**Instructions to follow**
Exact reproduction of every record is required, and pictures are to be excluded.

___ Records for processing

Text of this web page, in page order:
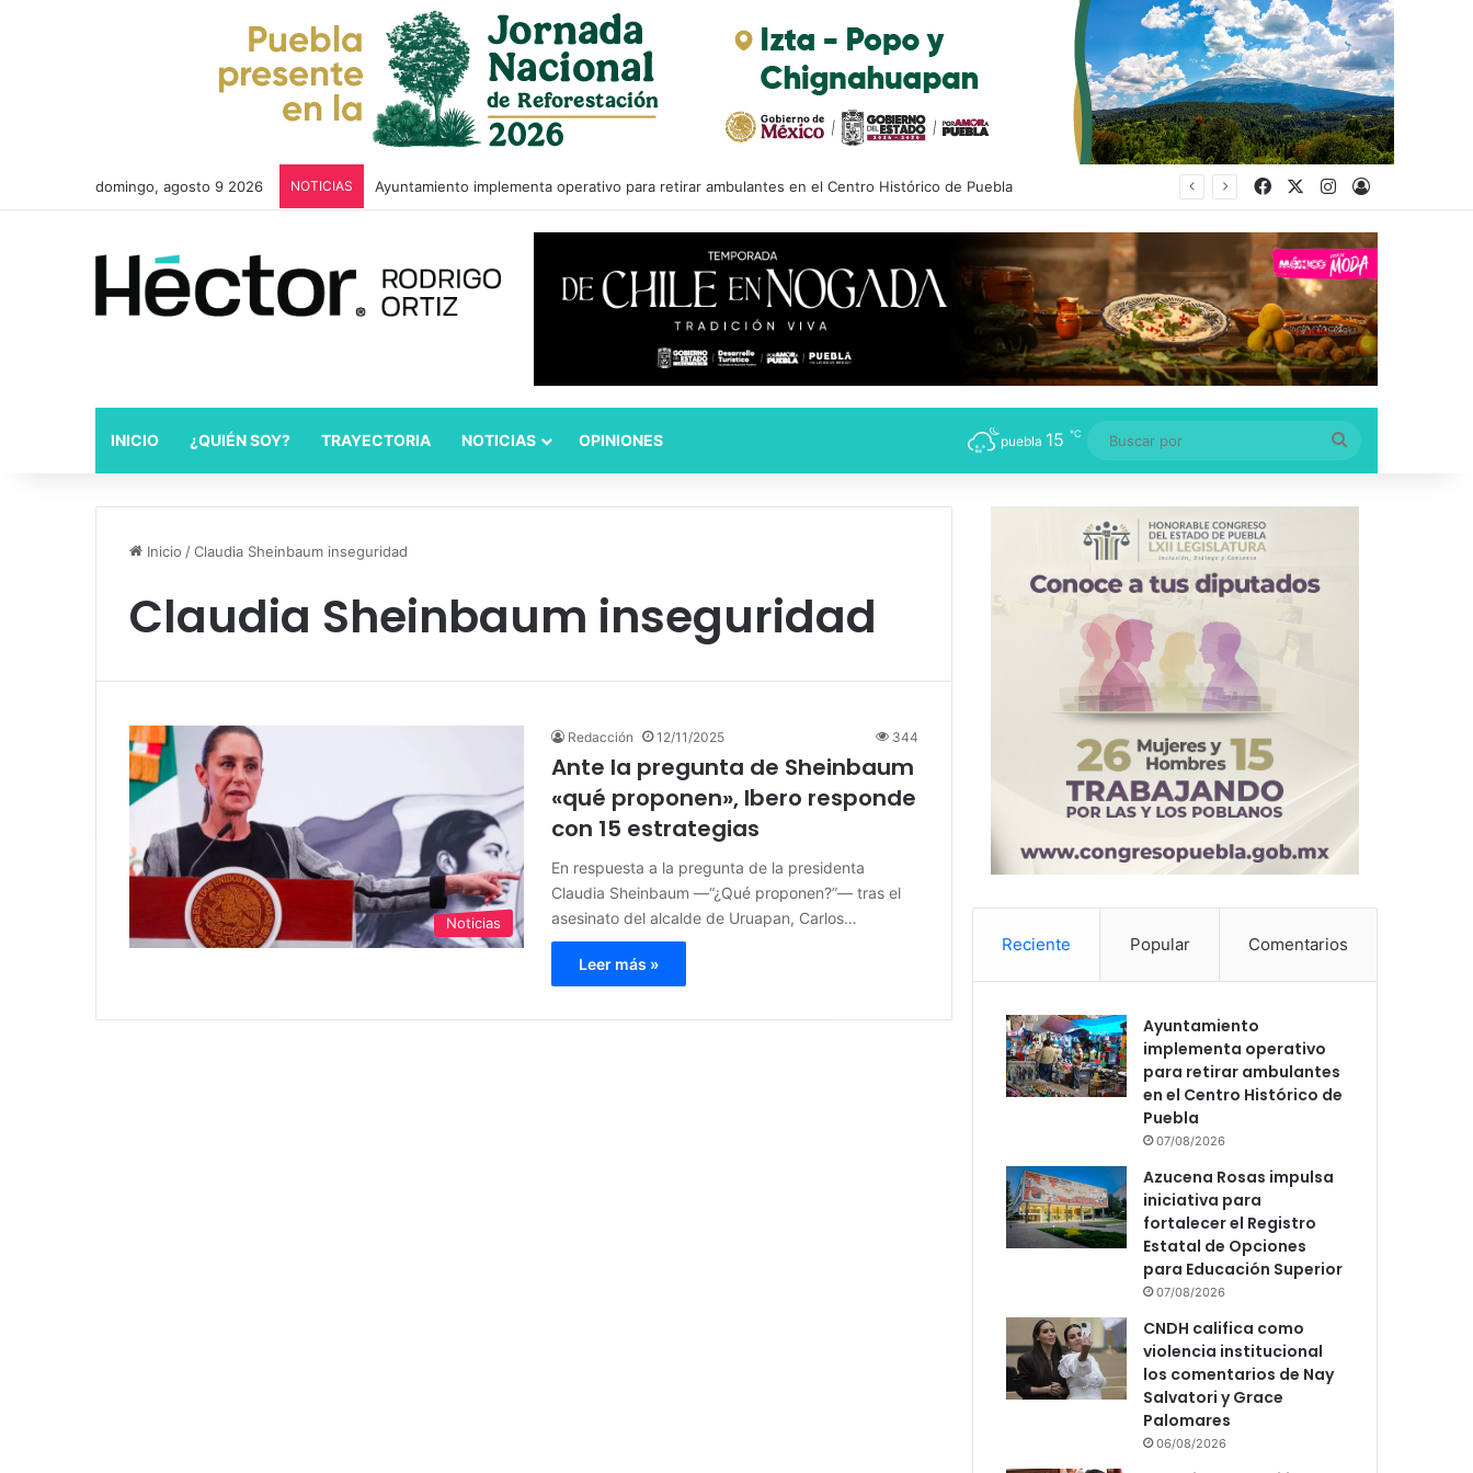
domingo, agosto 9 2026 NOTICIAS Ayuntamiento implementa operativo para retirar ambulantes en el Centro Histórico de Puebla FacebookInstagram
INICIO ¿QUIÉN SOY? TRAYECTORIA NOTICIAS OPINIONES puebla 15 ℃
por
Inicio /Claudia Sheinbaum inseguridad
Claudia Sheinbaum inseguridad
Noticias
Redacción 12/11/2025 344
Ante la pregunta de Sheinbaum
«qué proponen», Ibero responde
con 15 estrategias
En respuesta a la pregunta de la presidenta
Claudia Sheinbaum —“¿Qué proponen?”— tras el
asesinato del alcalde de Uruapan, Carlos…
Leer más »
Reciente Popular Comentarios
Ayuntamiento
implementa operativo
para retirar ambulantes
en el Centro Histórico de
Puebla
07/08/2026
Azucena Rosas impulsa
iniciativa para
fortalecer el Registro
Estatal de Opciones
para Educación Superior
07/08/2026
CNDH califica como
violencia institucional
los comentarios de Nay
Salvatori y Grace
Palomares
06/08/2026

______

**Response for this exercise**
Text of this web page, in page order:
domingo, agosto 9 2026 NOTICIAS Ayuntamiento implementa operativo para retirar ambulantes en el Centro Histórico de Puebla FacebookInstagram
INICIO ¿QUIÉN SOY? TRAYECTORIA NOTICIAS OPINIONES puebla 15 ℃
por
Inicio /Claudia Sheinbaum inseguridad
Claudia Sheinbaum inseguridad
Noticias
Redacción 12/11/2025 344
Ante la pregunta de Sheinbaum
«qué proponen», Ibero responde
con 15 estrategias
En respuesta a la pregunta de la presidenta
Claudia Sheinbaum —“¿Qué proponen?”— tras el
asesinato del alcalde de Uruapan, Carlos…
Leer más »
Reciente Popular Comentarios
Ayuntamiento
implementa operativo
para retirar ambulantes
en el Centro Histórico de
Puebla
07/08/2026
Azucena Rosas impulsa
iniciativa para
fortalecer el Registro
Estatal de Opciones
para Educación Superior
07/08/2026
CNDH califica como
violencia institucional
los comentarios de Nay
Salvatori y Grace
Palomares
06/08/2026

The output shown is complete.